- GOAL OF THE EXERCISE -
This exercise asks for every line of the material that contains the word "hair".

- DATASET CONTENT -
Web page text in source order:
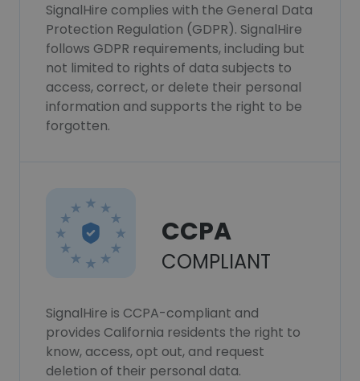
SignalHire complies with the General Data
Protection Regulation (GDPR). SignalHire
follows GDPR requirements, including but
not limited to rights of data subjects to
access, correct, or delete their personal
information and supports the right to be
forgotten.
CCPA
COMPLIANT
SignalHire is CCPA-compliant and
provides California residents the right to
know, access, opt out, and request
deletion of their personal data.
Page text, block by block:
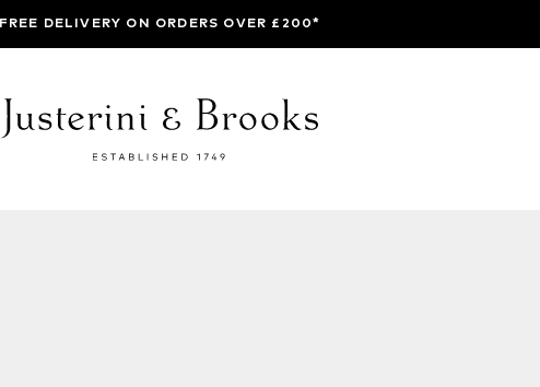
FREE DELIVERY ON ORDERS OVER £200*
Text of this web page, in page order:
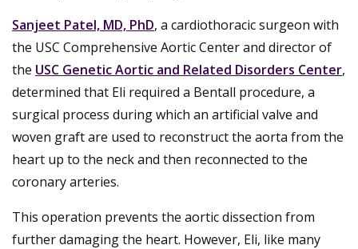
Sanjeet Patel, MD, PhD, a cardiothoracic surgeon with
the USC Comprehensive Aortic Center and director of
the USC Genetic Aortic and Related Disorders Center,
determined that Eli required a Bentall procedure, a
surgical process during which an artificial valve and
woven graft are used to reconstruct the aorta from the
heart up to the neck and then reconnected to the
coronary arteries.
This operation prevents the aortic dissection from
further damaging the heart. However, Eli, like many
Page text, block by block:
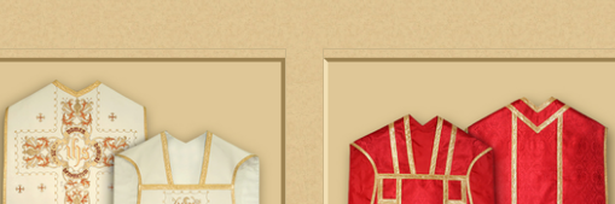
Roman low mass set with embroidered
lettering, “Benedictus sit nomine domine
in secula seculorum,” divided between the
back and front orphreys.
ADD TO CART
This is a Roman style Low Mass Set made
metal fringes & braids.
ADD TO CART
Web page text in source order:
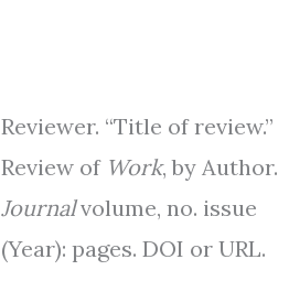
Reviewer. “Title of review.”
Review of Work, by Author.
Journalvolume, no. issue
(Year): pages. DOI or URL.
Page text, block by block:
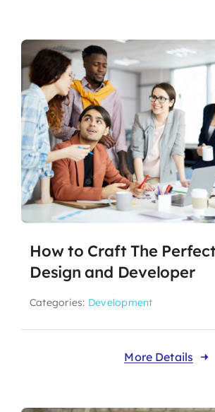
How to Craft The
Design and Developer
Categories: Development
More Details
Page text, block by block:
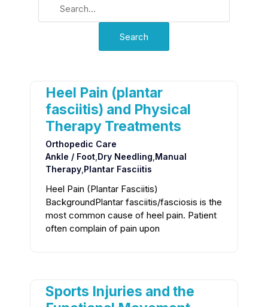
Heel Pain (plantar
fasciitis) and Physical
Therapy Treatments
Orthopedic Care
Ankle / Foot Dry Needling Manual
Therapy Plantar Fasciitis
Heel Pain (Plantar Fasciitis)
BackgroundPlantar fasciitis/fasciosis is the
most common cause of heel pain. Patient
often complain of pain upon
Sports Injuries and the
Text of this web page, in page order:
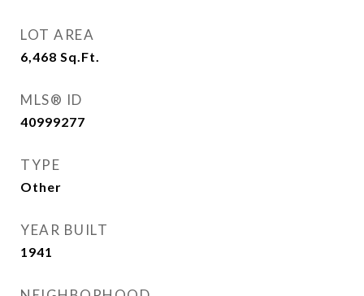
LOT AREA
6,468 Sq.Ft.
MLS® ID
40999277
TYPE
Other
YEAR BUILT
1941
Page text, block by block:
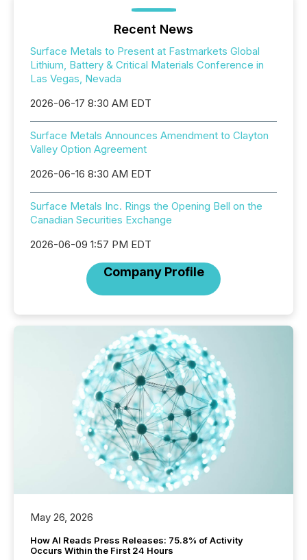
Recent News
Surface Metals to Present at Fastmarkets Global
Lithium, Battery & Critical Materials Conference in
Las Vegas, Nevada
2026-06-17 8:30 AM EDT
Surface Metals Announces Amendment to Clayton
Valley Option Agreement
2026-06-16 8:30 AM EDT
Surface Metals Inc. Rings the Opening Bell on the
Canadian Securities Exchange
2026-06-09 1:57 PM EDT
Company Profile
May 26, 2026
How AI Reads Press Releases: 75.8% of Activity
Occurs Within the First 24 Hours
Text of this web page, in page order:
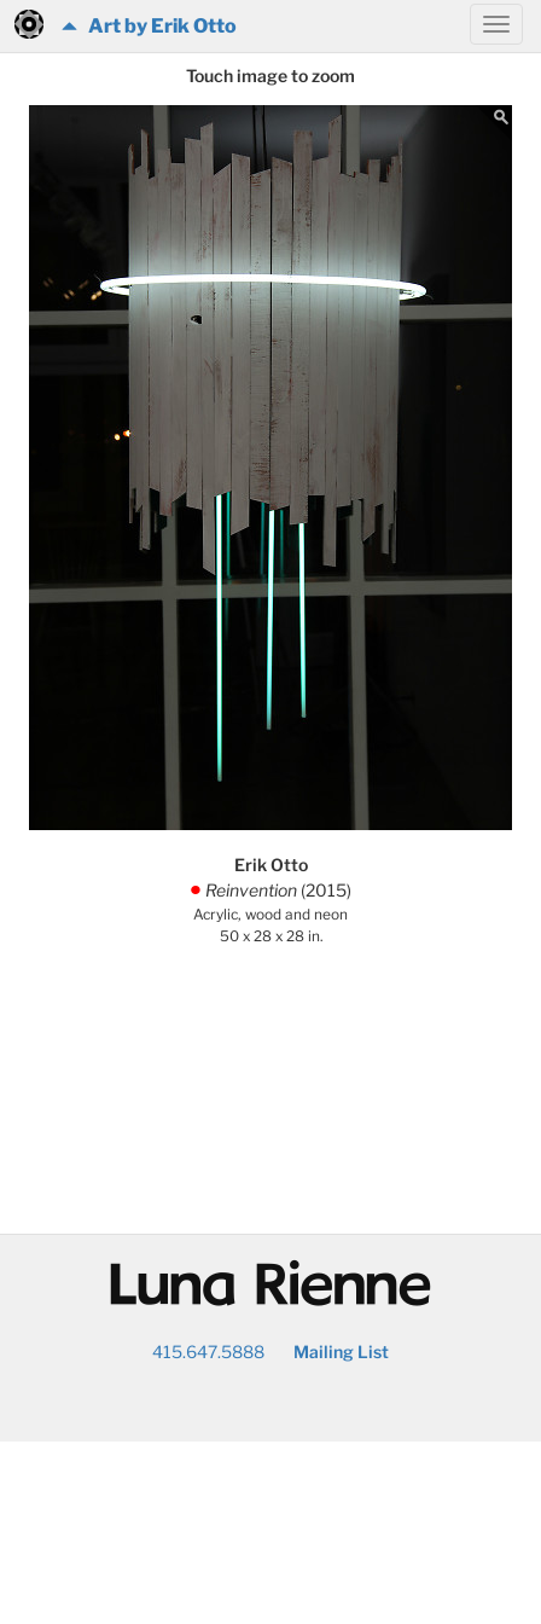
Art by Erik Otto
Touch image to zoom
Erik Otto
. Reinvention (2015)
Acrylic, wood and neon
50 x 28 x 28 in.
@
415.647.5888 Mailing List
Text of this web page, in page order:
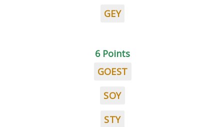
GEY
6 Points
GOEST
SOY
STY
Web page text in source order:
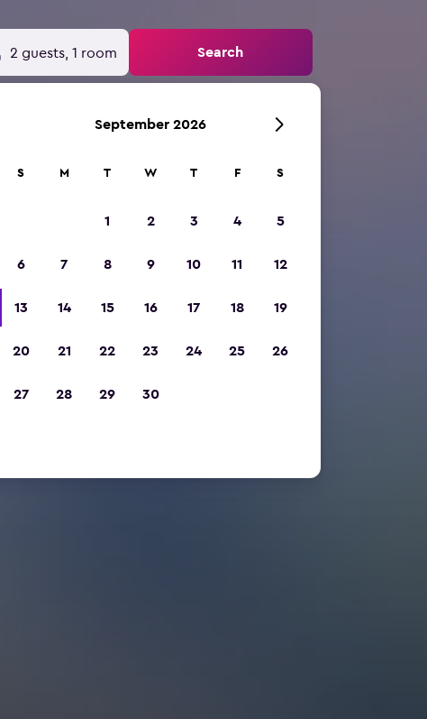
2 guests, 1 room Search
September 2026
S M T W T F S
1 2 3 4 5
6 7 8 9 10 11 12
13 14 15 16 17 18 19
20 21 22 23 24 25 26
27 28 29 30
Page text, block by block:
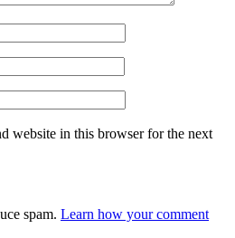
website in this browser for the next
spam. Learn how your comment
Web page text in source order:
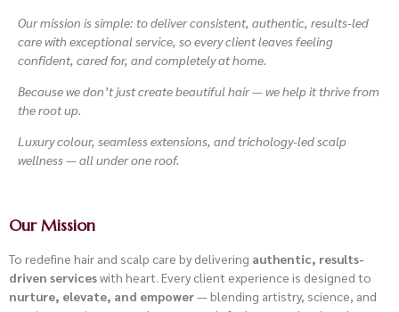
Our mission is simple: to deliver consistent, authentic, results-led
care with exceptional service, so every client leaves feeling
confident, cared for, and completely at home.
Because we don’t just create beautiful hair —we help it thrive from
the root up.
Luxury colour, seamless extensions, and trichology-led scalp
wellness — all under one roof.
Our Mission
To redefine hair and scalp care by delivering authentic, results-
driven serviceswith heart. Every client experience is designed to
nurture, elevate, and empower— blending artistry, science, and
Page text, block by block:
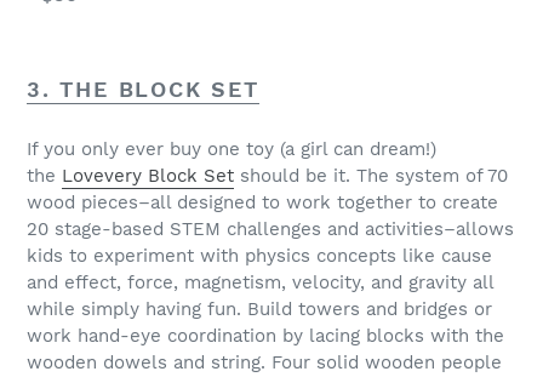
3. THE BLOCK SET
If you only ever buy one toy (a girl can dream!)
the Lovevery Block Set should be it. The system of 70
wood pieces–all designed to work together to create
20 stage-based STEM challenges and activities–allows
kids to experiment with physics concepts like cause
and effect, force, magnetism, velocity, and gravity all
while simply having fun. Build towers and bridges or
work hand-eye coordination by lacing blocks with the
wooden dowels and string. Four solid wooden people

- RESULT OF THE TASK -
Because we don’t just create beautiful hair —we help it thrive from
To redefine hair and scalp care by delivering authentic, results-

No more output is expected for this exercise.